この明確にされている事実から考えれば1の可能性だって生きてくるのだ。
一通り見た後にどちらの観点から見ても、物語として楽しめる。
矛盾がない(ように思える)。
観劇した人は是非、2つの可能性を考えながらこの作品の面白さを探求してほしい。
私はハッピーエンド希望なので2の可能性を希望します笑
キャスト別感想
シンデレラ役:コーデリア・ブレイスウェイト
ポスターになっている、アシュリーさんのシンデレラを見れていないので比較はできていませんが、私はコーデリアさんのシンデレラが好きです。
まずお顔が好み←
エントランスに「今日のキャスト」が掲示されていたのですが、可愛すぎて二度見しました笑
純粋で夢想家。
魔法によって着飾った後も中身は純粋で可愛いまま。
どこか悲しげな瞳がシンデレラの自信のなさを象徴しているようで、私のシンデレラ像にぴったりでした。

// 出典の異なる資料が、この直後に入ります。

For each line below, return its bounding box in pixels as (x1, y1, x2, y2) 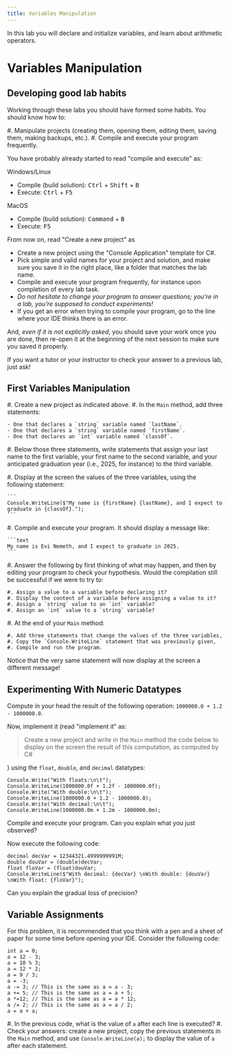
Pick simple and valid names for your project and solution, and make (16, 255, 211, 264)
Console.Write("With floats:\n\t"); (7, 777, 112, 784)
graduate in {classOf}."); (7, 506, 84, 513)
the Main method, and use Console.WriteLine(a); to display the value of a (7, 1034, 215, 1043)
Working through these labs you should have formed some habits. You (7, 106, 206, 114)
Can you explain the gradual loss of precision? (7, 889, 138, 897)
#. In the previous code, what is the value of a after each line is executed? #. (7, 1020, 222, 1028)
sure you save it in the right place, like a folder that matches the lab (16, 263, 207, 271)

お胸もあって上半身がふっくらとされているのに顔が小さい!
どんなドレスを着てもそのプロポーションの良さが際立ってました。
バレエももちろん素敵でした!
技術云々はわかりませんが、彼女のダンスを見ているとシンデレラの考えていることが手に取るようにわかって面白かったです^^
彼女のシンデレラに出逢えて本当によかった。
ハリー(パイロット)役:アンドリュー・モナガン
男性のバレエをあんまり見たことないのですが、どれだけ高く跳んでも静かに着地するその身体能力の高さに驚きました。
そしてアクロバティックなダンスの数々!!男性ならではのリフト、ダイナミックな振り付けがとても素敵でした。
ACT3「ロンドン通り」でシンデレラを探し求めるその姿が一番印象的でした。
御伽噺のシンデレラでは割とすんなり王子がシンデレラを見つけるじゃないですか。私はそこに全然納得してなくて笑
「運命の巡り合わせね!」で済むほど世のなか甘くないぜ!と思ってしまう残念な大人なんですね笑
何故この場面が印象的に残ったかと言うと、ハリーの人間的な苦悩を時間をかけて演出されていたからなんです。
御伽噺の王子は笑顔でたくさんの部下をつかってシンデレラを探すけれど、普通、人を探す時って1人で探すし、全然見つからなくて諦めたりするじゃないですか。
ハリーも同じなんです。荒廃したロンドン中でシンデレラをずっとずっと1人で探してる。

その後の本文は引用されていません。